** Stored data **
Start of Block

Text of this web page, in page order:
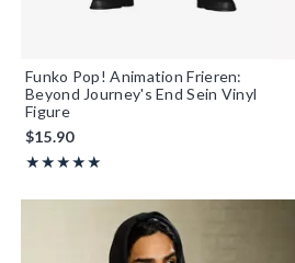
Funko Pop! Animation Frieren:
Beyond Journey's End Sein Vinyl
Figure
$15.90
★★★★★
Rating, 5 out of 5
★★★★★
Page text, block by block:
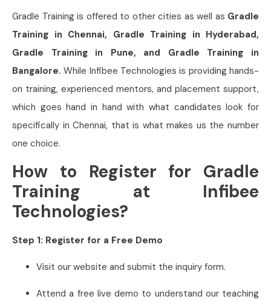
Gradle Training is offered to other cities as well as Gradle
Training in Chennai, Gradle Training in Hyderabad,
Gradle Training in Pune, and Gradle Training in
Bangalore. While Infibee Technologies is providing hands-
on training, experienced mentors, and placement support,
which goes hand in hand with what candidates look for
specifically in Chennai, that is what makes us the number
one choice.
How to Register for Gradle
Training at Infibee
Technologies?
Step 1: Register for a Free Demo
Visit our website and submit the inquiry form.
Attend a free live demo to understand our teaching
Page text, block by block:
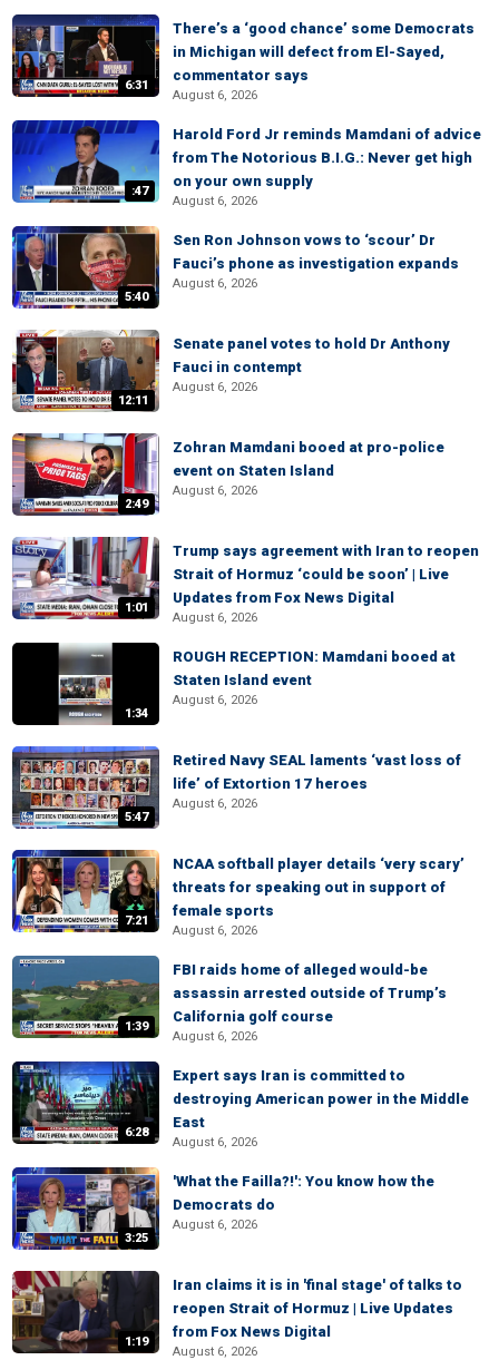
6:31
There’s a ‘good chance’ some Democrats
in Michigan will defect from El-Sayed,
commentator says
August 6, 2026
:47
Harold Ford Jr reminds Mamdani of advice
from The Notorious B.I.G.: Never get high
on your own supply
August 6, 2026
5:40
Sen Ron Johnson vows to ‘scour’ Dr
Fauci’s phone as investigation expands
August 6, 2026
12:11
Senate panel votes to hold Dr Anthony
Fauci in contempt
August 6, 2026
2:49
Zohran Mamdani booed at pro-police
event on Staten Island
August 6, 2026
1:01
Trump says agreement with Iran to reopen
Strait of Hormuz ‘could be soon’ | Live
Updates from Fox News Digital
August 6, 2026
1:34
ROUGH RECEPTION: Mamdani booed at
Staten Island event
August 6, 2026
5:47
Retired Navy SEAL laments ‘vast loss of
life’ of Extortion 17 heroes
August 6, 2026
7:21
NCAA softball player details ‘very scary’
threats for speaking out in support of
female sports
August 6, 2026
1:39
FBI raids home of alleged would-be
assassin arrested outside of Trump’s
California golf course
August 6, 2026
6:28
Expert says Iran is committed to
destroying American power in the Middle
East
August 6, 2026
3:25
'What the Failla?!': You know how the
Democrats do
August 6, 2026
1:19
Iran claims it is in 'final stage' of talks to
reopen Strait of Hormuz | Live Updates
from Fox News Digital
August 6, 2026
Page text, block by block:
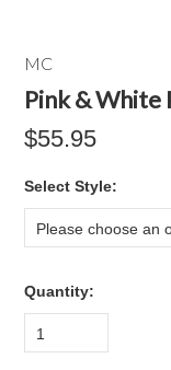
MC
Pink & White
$55.95
Select Style:
Please choose an
Quantity:
1
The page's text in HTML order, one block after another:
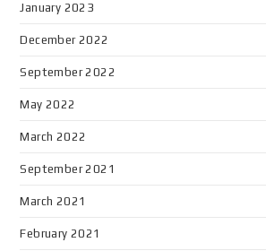
January 2023
December 2022
September 2022
May 2022
March 2022
September 2021
March 2021
February 2021
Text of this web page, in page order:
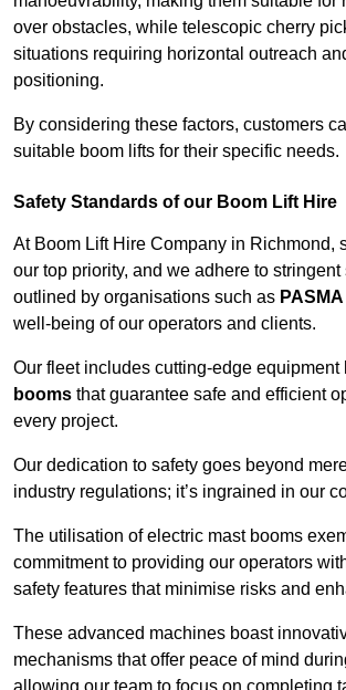
over obstacles, while telescopic cherry
situations requiring horizontal outreach
positioning.
By considering these factors, customers
suitable boom lifts for their specific needs.
Safety Standards of our Boom Lift Hire
At Boom Lift Hire Company in Richmond,
our top priority, and we adhere to stringent
outlined by organisations such as PASMA
well-being of our operators and clients.
Our fleet includes cutting-edge equipment
booms that guarantee safe and efficient
every project.
Our dedication to safety goes beyond
industry regulations; it’s ingrained in our
The utilisation of electric mast booms
commitment to providing our operators
safety features that minimise risks and
These advanced machines boast
mechanisms that offer peace of mind
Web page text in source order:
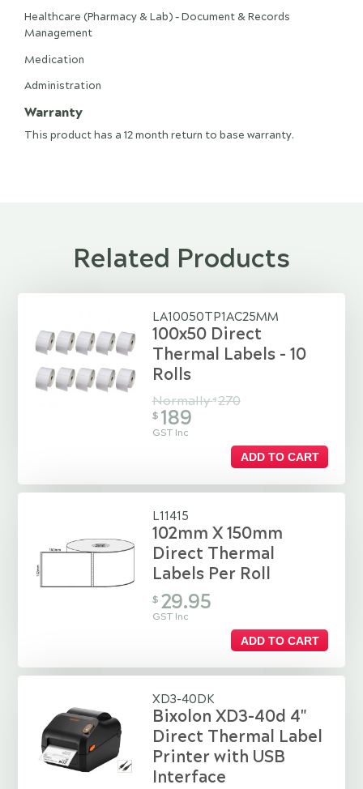
Healthcare (Pharmacy & Lab) - Document & Records
Management
Medication
Administration
Warranty
This product has a 12 month return to base warranty.
Related Products
LA10050TP1AC25MM
100x50 Direct
Thermal Labels - 10
Rolls
Normally$ 270
$ 189
GST Inc
ADD TO CART
L11415
102mm X 150mm
Direct Thermal
Labels Per Roll
$ 29.95
GST Inc
ADD TO CART
XD3-40DK
Bixolon XD3-40d 4"
Direct Thermal Label
Printer with USB
Interface
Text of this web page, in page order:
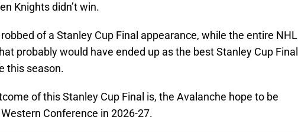
Knights didn’t win.
of a Stanley Cup Final appearance, while the entire NHL
probably would have ended up as the best Stanley Cup Final
this season.
of this Stanley Cup Final is, the Avalanche hope to be
Conference in 2026-27.
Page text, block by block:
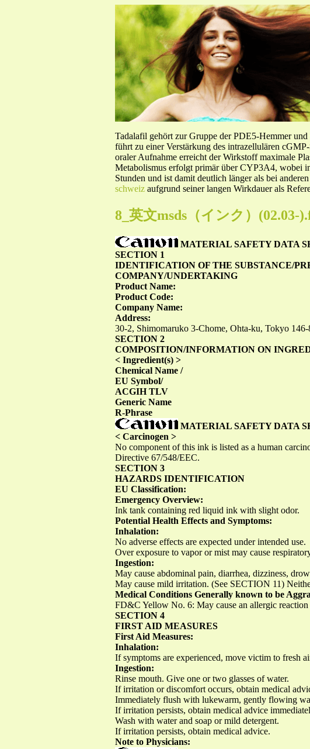
Tadalafil gehört zur Gruppe der PDE5-Hemmer
führt zu einer Verstärkung des intrazellulären
oraler Aufnahme erreicht der Wirkstoff maximale
Metabolismus erfolgt primär über CYP3A4, wobei
Stunden und ist damit deutlich länger als bei
schweiz aufgrund seiner langen Wirkdauer als
8_英文msds（インク）(02.03-
MATERIAL SAFETY DATA
SECTION 1
IDENTIFICATION OF THE SUBSTANCE/
COMPANY/UNDERTAKING
Product Name:
Product Code:
Company Name:
Address:
30-2, Shimomaruko 3-Chome, Ohta-ku, Tokyo 146-
SECTION 2
COMPOSITION/INFORMATION ON
< Ingredient(s) >
Chemical Name /
EU Symbol/
ACGIH TLV
Generic Name
R-Phrase
MATERIAL SAFETY DATA
< Carcinogen >
No component of this ink is listed as a human
Directive 67/548/EEC.
SECTION 3
HAZARDS IDENTIFICATION
EU Classification:
Emergency Overview:
Ink tank containing red liquid ink with slight odor.
Potential Health Effects and Symptoms:
Inhalation:
No adverse effects are expected under intended use.
Over exposure to vapor or mist may cause
Ingestion:
May cause abdominal pain, diarrhea, dizziness,
May cause mild irritation. (See SECTION 11)
Medical Conditions Generally known to be
FD&C Yellow No. 6: May cause an allergic
SECTION 4
FIRST AID MEASURES
First Aid Measures:
Inhalation:
If symptoms are experienced, move victim to fresh
Ingestion:
Rinse mouth. Give one or two glasses of water.
If irritation or discomfort occurs, obtain medical
Immediately flush with lukewarm, gently flowing
If irritation persists, obtain medical advice
Wash with water and soap or mild detergent.
If irritation persists, obtain medical advice.
Note to Physicians:
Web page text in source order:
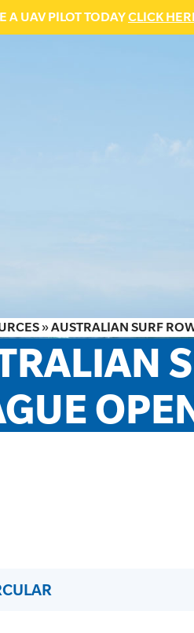
A UAV PILOT TODAYCLICK
»AUSTRALIAN SURF
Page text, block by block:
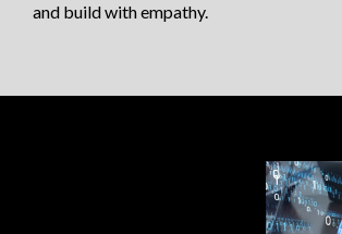
and build with empathy.
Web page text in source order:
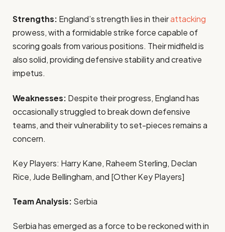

End of Block

** Task brief **
When you reach the line that has "Funko Pop! Animation" in the data above, start repeating lines exactly, and stop after the line that has "reopen Strait of Hormuz | Live Updates"; pictures stay out.

** Completed exercise **
Funko Pop! Animation Frieren:
Beyond Journey's End Sein Vinyl
Figure
$15.90
★★★★★
Rating, 5 out of 5
★★★★★
Page text, block by block:
Gradle Training is offered to other cities as well as Gradle
Training in Chennai, Gradle Training in Hyderabad,
Gradle Training in Pune, and Gradle Training in
Bangalore. While Infibee Technologies is providing hands-
on training, experienced mentors, and placement support,
which goes hand in hand with what candidates look for
specifically in Chennai, that is what makes us the number
one choice.
How to Register for Gradle
Training at Infibee
Technologies?
Step 1: Register for a Free Demo
Visit our website and submit the inquiry form.
Attend a free live demo to understand our teaching
Page text, block by block:
6:31
There’s a ‘good chance’ some Democrats
in Michigan will defect from El-Sayed,
commentator says
August 6, 2026
:47
Harold Ford Jr reminds Mamdani of advice
from The Notorious B.I.G.: Never get high
on your own supply
August 6, 2026
5:40
Sen Ron Johnson vows to ‘scour’ Dr
Fauci’s phone as investigation expands
August 6, 2026
12:11
Senate panel votes to hold Dr Anthony
Fauci in contempt
August 6, 2026
2:49
Zohran Mamdani booed at pro-police
event on Staten Island
August 6, 2026
1:01
Trump says agreement with Iran to reopen
Strait of Hormuz ‘could be soon’ | Live
Updates from Fox News Digital
August 6, 2026
1:34
ROUGH RECEPTION: Mamdani booed at
Staten Island event
August 6, 2026
5:47
Retired Navy SEAL laments ‘vast loss of
life’ of Extortion 17 heroes
August 6, 2026
7:21
NCAA softball player details ‘very scary’
threats for speaking out in support of
female sports
August 6, 2026
1:39
FBI raids home of alleged would-be
assassin arrested outside of Trump’s
California golf course
August 6, 2026
6:28
Expert says Iran is committed to
destroying American power in the Middle
East
August 6, 2026
3:25
'What the Failla?!': You know how the
Democrats do
August 6, 2026
1:19
Iran claims it is in 'final stage' of talks to
reopen Strait of Hormuz | Live Updates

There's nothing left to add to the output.